**ACTION ITEM**
Please retype every record exactly as it appears, omitting the pictures.

[THE INPUT]

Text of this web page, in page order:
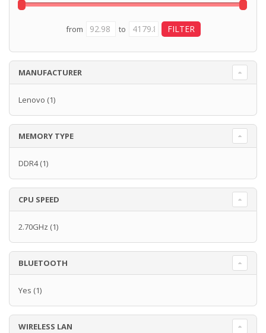
from to
MANUFACTURER
Lenovo (1)
MEMORY TYPE
DDR4(1)
CPU SPEED
2.70GHz (1)
BLUETOOTH
Yes (1)
WIRELESS LAN
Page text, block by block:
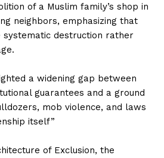
of a Muslim family’s shop in
neighbors, emphasizing that
systematic destruction rather
a widening gap between
guarantees and a ground
mob violence, and laws
itself”
of Exclusion, the

[/THE INPUT]

**WRITTEN RESPONSE**
Text of this web page, in page order:
from to
MANUFACTURER
Lenovo (1)
MEMORY TYPE
DDR4(1)
CPU SPEED
2.70GHz (1)
BLUETOOTH
Yes (1)
WIRELESS LAN
Page text, block by block:
of a Muslim family’s shop in
neighbors, emphasizing that
systematic destruction rather
a widening gap between
guarantees and a ground
mob violence, and laws
itself”
of Exclusion, the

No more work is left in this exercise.